Exercise objective — Please find the lines in the entries below that contain the word "Mortgage", and copy each one.

Source material —
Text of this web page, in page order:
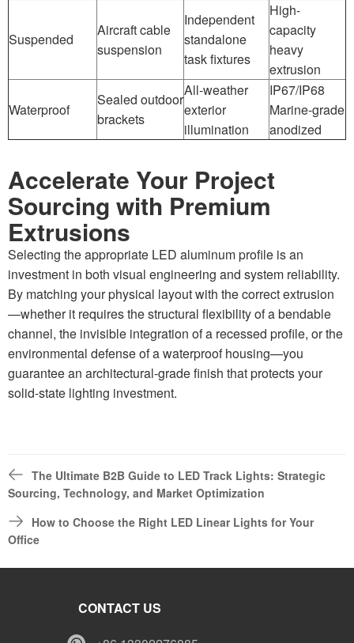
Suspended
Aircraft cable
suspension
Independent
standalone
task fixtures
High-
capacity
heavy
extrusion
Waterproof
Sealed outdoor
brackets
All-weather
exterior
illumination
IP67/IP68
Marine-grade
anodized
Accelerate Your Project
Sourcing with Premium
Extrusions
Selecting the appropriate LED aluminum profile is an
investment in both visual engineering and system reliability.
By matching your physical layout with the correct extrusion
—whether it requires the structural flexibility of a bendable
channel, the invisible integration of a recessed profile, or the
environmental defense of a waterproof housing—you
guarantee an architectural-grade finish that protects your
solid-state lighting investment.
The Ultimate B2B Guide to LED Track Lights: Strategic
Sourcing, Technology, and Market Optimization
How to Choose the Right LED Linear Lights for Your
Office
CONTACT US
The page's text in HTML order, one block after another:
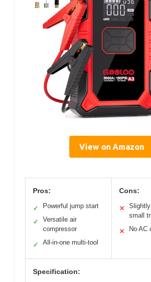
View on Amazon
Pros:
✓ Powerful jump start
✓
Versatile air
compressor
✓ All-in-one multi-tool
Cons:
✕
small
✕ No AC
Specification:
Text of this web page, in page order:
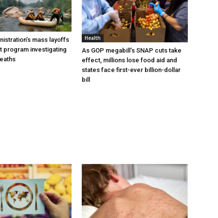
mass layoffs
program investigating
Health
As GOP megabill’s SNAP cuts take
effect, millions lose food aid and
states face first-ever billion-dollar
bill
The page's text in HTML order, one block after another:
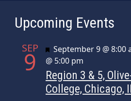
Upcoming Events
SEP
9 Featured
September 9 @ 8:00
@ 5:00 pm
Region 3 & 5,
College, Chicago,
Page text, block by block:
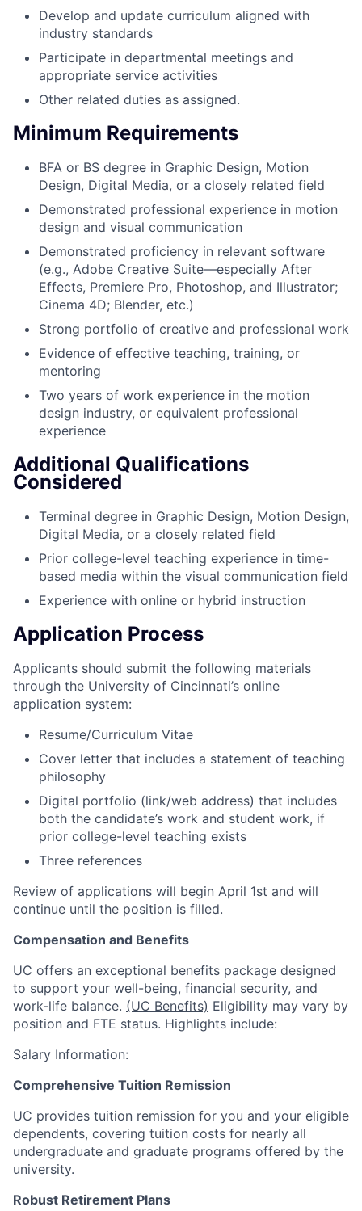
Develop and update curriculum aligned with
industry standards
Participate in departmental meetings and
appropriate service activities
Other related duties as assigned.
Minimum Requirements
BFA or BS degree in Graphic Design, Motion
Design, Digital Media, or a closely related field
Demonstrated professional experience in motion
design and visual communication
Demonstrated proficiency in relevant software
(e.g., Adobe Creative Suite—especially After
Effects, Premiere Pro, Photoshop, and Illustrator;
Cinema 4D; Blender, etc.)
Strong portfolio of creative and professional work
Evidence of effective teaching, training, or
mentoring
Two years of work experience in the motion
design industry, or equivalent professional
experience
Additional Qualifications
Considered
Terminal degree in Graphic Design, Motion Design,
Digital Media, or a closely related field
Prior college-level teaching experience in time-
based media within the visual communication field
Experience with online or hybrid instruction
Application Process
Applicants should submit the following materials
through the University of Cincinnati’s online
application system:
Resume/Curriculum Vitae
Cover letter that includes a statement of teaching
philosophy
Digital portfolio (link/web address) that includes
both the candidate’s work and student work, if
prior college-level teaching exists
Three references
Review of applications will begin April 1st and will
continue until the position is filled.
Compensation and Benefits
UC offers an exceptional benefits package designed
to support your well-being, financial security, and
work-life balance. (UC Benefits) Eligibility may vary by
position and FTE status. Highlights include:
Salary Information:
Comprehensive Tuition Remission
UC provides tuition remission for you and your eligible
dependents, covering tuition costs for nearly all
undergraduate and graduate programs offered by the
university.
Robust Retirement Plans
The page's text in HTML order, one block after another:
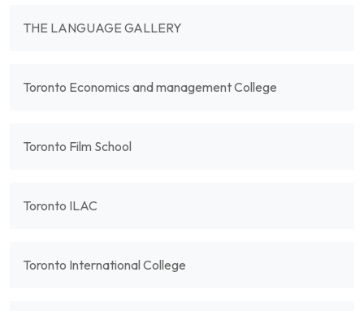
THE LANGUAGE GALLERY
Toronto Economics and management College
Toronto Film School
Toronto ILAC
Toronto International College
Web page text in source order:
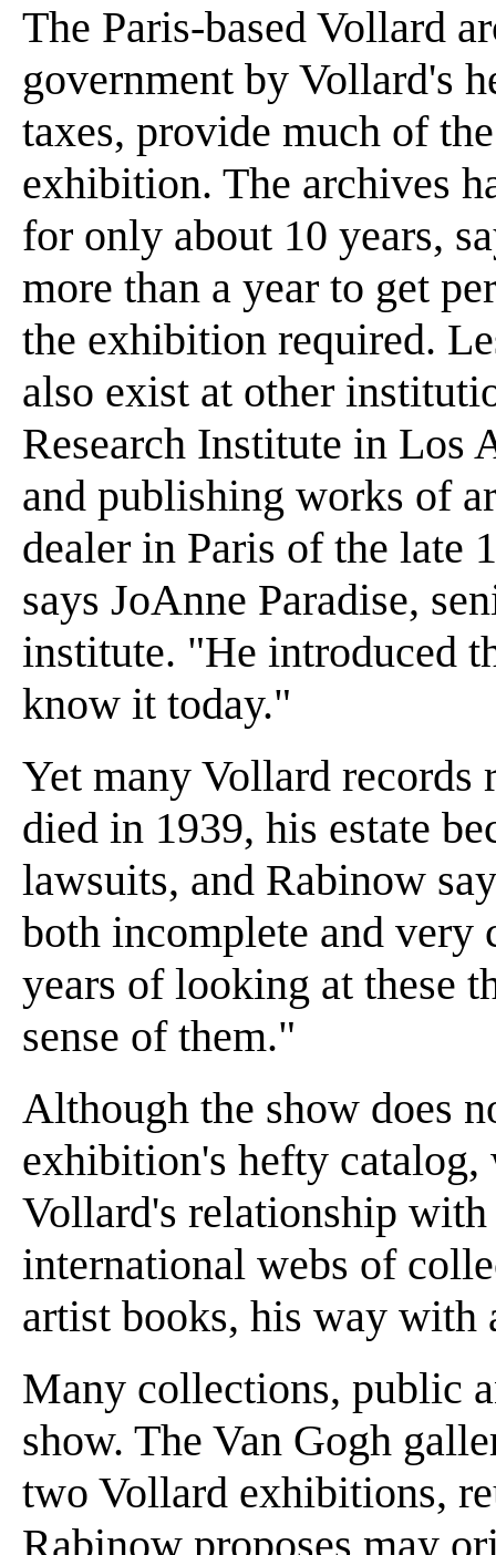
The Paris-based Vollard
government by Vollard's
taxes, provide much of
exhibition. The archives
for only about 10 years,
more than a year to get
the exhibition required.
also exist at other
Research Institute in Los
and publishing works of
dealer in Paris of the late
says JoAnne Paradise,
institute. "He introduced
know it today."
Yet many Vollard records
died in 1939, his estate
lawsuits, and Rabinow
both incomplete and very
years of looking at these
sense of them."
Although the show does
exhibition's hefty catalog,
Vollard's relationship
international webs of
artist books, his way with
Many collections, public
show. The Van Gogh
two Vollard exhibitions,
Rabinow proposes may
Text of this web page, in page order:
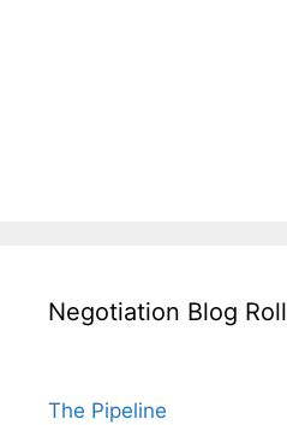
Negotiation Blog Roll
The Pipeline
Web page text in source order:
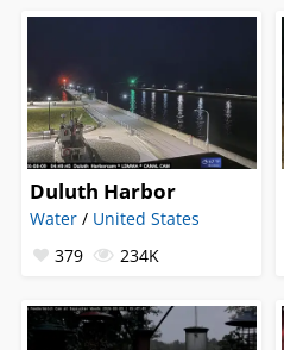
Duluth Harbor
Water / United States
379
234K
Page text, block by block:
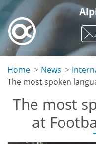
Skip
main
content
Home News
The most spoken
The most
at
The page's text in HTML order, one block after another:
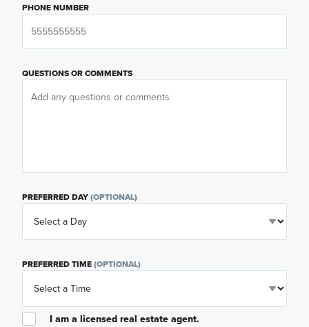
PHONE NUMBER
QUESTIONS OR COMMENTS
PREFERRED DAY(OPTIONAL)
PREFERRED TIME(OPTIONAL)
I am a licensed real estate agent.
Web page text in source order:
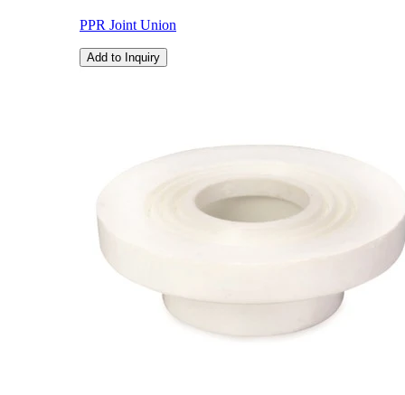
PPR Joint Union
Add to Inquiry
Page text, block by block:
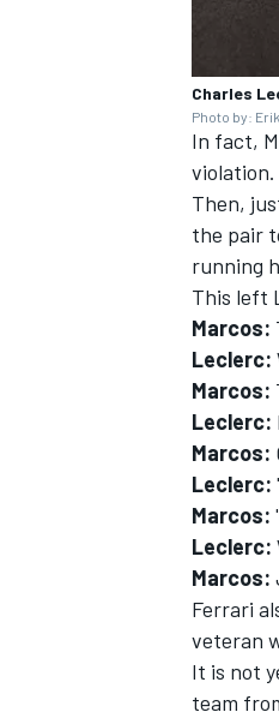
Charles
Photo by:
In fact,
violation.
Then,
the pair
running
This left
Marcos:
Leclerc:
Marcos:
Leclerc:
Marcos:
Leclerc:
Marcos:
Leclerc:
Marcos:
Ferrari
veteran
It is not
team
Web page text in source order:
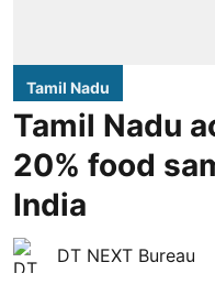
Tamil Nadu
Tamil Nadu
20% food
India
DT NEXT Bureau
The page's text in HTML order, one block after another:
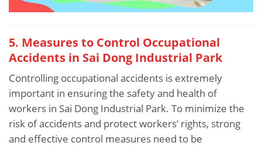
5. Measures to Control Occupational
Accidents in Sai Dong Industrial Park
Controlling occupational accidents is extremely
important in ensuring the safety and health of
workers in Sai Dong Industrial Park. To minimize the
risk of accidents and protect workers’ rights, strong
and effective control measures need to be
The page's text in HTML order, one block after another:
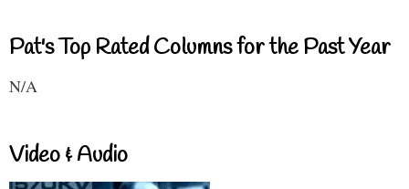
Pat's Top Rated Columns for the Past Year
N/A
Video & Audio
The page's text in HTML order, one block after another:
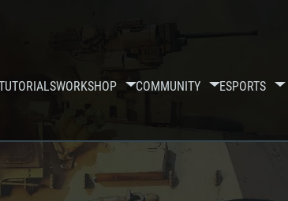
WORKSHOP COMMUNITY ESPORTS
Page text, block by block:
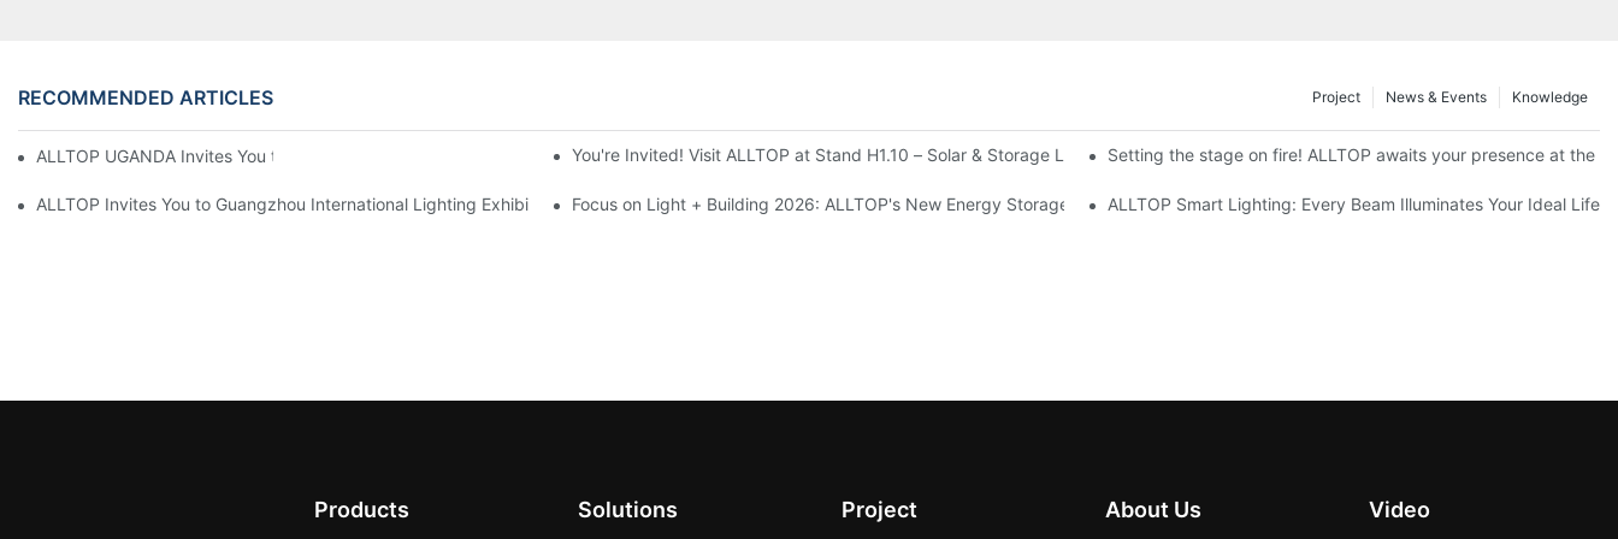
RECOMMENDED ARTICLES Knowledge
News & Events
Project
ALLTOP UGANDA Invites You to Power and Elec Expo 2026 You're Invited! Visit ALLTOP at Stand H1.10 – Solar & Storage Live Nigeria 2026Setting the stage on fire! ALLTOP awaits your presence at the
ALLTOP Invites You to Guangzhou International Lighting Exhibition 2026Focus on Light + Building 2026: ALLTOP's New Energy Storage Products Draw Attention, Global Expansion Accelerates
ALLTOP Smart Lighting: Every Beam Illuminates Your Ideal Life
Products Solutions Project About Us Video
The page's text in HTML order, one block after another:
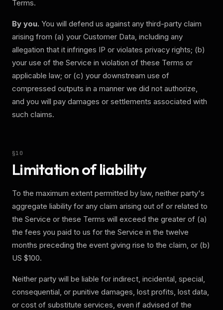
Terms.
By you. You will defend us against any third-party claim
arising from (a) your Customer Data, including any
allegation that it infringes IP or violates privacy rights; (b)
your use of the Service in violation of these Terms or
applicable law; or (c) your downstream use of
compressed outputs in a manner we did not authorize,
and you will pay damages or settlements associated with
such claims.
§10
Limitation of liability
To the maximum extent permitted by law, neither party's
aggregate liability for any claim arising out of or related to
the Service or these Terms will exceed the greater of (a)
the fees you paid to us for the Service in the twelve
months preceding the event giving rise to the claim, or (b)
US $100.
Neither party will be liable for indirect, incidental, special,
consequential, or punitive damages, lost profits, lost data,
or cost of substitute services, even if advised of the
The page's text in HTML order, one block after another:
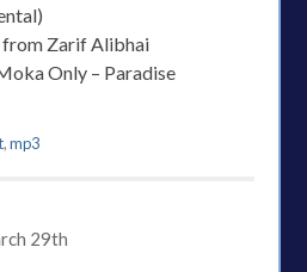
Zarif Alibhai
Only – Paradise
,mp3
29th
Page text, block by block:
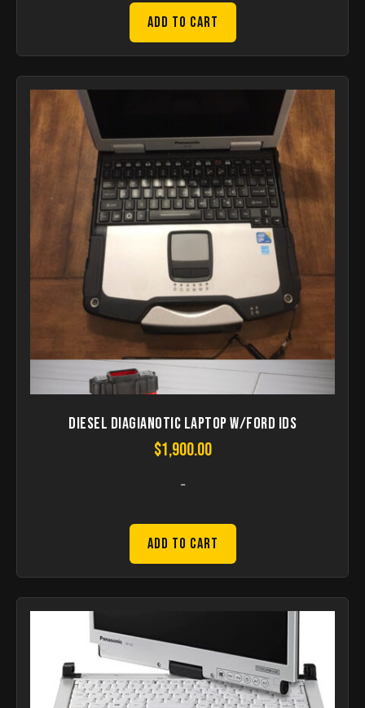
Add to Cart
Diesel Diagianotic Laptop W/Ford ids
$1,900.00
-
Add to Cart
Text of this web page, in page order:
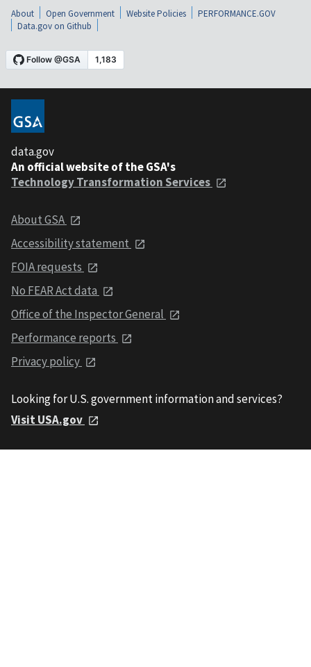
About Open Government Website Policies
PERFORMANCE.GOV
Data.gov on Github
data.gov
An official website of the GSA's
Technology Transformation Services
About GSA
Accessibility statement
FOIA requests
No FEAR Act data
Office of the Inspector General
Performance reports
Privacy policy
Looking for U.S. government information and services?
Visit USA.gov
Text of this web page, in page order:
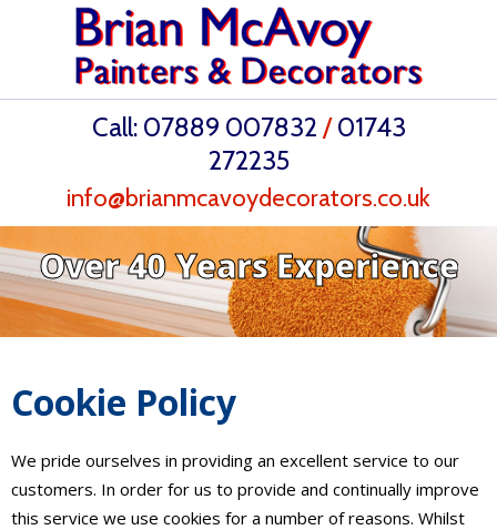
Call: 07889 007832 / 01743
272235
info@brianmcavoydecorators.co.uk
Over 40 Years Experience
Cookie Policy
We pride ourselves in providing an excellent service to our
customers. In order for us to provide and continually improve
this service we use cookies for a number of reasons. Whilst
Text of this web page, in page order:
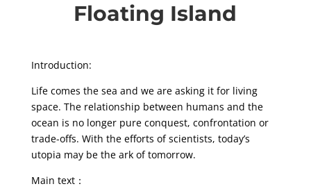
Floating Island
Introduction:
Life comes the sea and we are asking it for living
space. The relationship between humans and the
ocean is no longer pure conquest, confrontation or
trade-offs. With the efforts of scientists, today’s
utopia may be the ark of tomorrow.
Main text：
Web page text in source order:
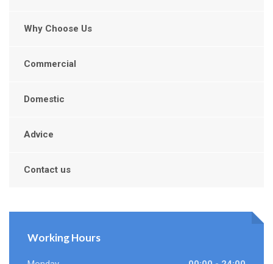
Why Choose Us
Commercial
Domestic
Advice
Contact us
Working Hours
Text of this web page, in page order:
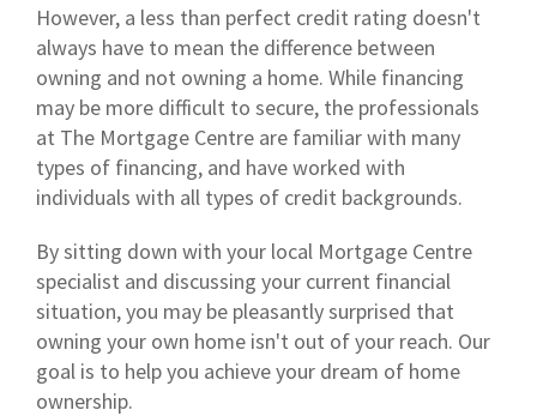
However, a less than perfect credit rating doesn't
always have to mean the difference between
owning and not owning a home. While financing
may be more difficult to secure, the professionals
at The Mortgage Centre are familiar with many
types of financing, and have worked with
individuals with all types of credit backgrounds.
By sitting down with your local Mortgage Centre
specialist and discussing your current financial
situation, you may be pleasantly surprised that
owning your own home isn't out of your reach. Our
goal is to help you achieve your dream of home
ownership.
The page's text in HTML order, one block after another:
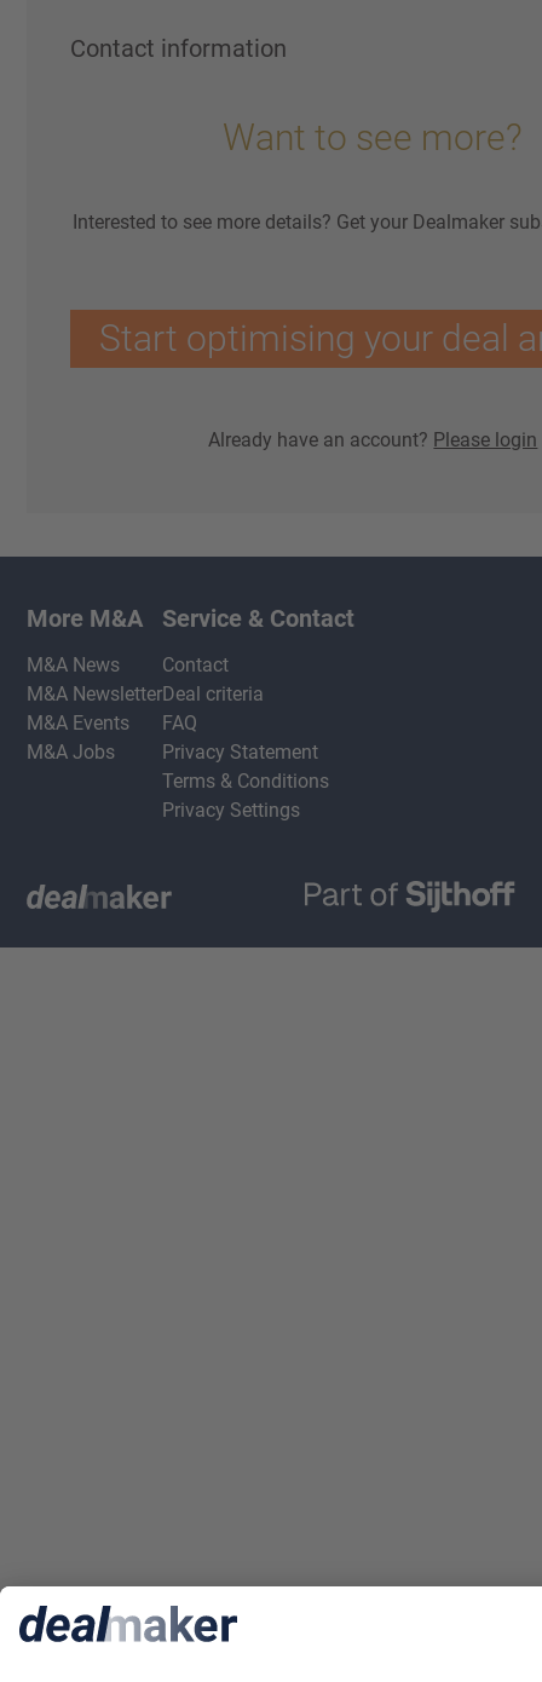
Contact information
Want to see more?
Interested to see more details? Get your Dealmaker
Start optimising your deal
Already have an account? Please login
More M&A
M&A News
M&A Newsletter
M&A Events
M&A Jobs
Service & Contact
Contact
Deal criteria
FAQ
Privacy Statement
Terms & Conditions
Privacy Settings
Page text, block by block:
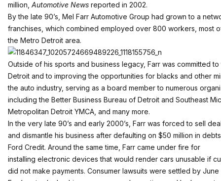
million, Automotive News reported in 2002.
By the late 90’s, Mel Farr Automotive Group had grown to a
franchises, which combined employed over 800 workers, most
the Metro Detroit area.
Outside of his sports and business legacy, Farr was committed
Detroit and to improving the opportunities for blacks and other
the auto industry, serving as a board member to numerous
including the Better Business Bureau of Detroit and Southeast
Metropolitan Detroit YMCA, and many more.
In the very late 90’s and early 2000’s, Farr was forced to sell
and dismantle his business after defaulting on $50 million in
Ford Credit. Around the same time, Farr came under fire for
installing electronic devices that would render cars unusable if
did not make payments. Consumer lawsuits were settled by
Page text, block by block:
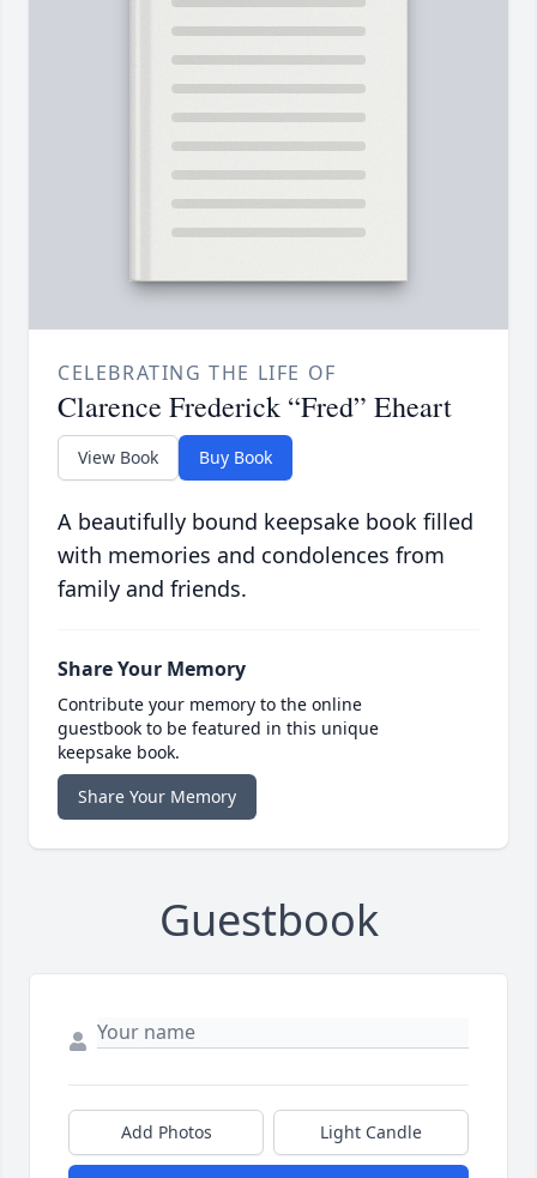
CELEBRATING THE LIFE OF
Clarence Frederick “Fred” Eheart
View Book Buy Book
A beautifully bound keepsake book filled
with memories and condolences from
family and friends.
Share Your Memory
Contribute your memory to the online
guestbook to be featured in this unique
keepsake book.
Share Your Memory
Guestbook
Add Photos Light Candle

Expected answer —
at The Mortgage Centre are familiar with many
By sitting down with your local Mortgage Centre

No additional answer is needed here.